Repository Structure

.
├── configs/                # YAML configurations for experiments
│   ├── downstream/         # Configs for downstream tasks (F10.7, solar wind)
│   └── pretrain/           # Configs for MAE pretraining (AIA, HMI)
├── notebooks/              # Jupyter notebooks for analysis and visualization
│   ├── analysis/           # Attention maps, PCA, and masking analysis
│   └── downstream_apps/    # How to use downstream scripts (Notebooks) for F10.7 and missing data applications
├── scripts/                # Executable scripts for training and testing
│   ├── pretrain.py         # Main pretraining script
│   ├── finetuning_*.py     # Scripts for downstream finetuning
│   └── test.py             # Script for evaluating checkpoints
├── src/                    # Core source code package
│   └── sdofmv2/
│       ├── core/           # Base model architectures and modules
│       ├── tasks/          # PyTorch Lightning modules (model & data module) for downstream tasks
│       └── utils/          # Helper functions, physical constants and metrics
├── pyproject.toml          # Project metadata and build dependencies
└── sdofmv2_environment.yml # Mamba environment definition file

How to Use

(Note: It is recommended to run all scripts from the root directory of the repository so that file paths to configs/ and src/ resolve correctly.)

1. Data Preparation

Before training or running inference, you need to prepare the dataset. [Explain where to download the data, or provide a command if you have a script for it.]
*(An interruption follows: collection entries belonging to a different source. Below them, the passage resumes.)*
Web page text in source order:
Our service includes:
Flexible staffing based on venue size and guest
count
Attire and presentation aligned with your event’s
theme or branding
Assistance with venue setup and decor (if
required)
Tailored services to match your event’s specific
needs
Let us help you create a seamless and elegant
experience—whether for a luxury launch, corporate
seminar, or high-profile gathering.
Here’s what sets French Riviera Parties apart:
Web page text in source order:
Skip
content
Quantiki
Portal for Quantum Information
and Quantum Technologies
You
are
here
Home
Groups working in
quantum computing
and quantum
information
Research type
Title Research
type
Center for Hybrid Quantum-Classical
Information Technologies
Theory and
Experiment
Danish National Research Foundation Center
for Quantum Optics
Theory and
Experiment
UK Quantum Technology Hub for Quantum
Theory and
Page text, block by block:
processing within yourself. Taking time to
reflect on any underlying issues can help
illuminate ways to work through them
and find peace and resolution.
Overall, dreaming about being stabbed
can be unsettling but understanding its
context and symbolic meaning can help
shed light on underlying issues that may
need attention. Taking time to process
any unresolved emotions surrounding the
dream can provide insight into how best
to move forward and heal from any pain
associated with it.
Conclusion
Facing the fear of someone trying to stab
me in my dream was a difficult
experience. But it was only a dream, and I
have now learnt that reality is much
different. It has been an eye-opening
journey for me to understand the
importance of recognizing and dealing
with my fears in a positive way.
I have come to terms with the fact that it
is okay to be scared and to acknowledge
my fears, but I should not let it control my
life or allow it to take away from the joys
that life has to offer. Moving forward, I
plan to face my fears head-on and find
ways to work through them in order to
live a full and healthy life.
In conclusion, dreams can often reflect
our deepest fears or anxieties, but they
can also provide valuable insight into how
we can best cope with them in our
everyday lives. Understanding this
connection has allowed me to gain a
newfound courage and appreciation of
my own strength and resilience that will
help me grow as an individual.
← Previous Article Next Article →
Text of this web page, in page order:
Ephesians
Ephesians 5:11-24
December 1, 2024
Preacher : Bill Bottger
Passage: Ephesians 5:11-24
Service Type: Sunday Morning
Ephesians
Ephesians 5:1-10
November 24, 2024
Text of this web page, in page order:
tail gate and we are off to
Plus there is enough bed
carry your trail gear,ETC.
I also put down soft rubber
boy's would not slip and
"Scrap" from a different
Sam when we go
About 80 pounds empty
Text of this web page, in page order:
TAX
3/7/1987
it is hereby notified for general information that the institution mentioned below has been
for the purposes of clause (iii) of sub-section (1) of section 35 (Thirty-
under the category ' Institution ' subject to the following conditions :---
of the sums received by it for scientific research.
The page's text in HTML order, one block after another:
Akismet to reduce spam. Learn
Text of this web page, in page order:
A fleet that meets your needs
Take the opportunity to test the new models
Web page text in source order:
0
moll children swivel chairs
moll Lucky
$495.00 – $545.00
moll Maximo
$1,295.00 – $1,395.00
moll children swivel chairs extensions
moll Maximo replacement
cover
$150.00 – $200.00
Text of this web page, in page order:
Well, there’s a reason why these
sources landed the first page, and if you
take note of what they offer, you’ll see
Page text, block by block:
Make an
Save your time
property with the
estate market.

python scripts/download_data_cache.py --target_dir ./assets/

2. Training the Model

To train the model from scratch, execute the pretraining script and pass the relevant configuration file.

python scripts/pretrain.py --config-name pretrain_mae_AIA.yaml

3. Inference and Evaluation

To evaluate a pre-trained checkpoint on the test set:

python scripts/test.py --config-name pretrain_mae_AIA.yaml

4. Downstream Finetuning

To finetune the model on a specific downstream task (e.g., solar wind forecasting):

python scripts/finetuning_solarwind.py --config-name finetune_solarwind_config.yaml

Results & Visualizations

[Include a brief summary of the model's performance. You can add a table of metrics or a sample plot showing predictions vs. ground truth.]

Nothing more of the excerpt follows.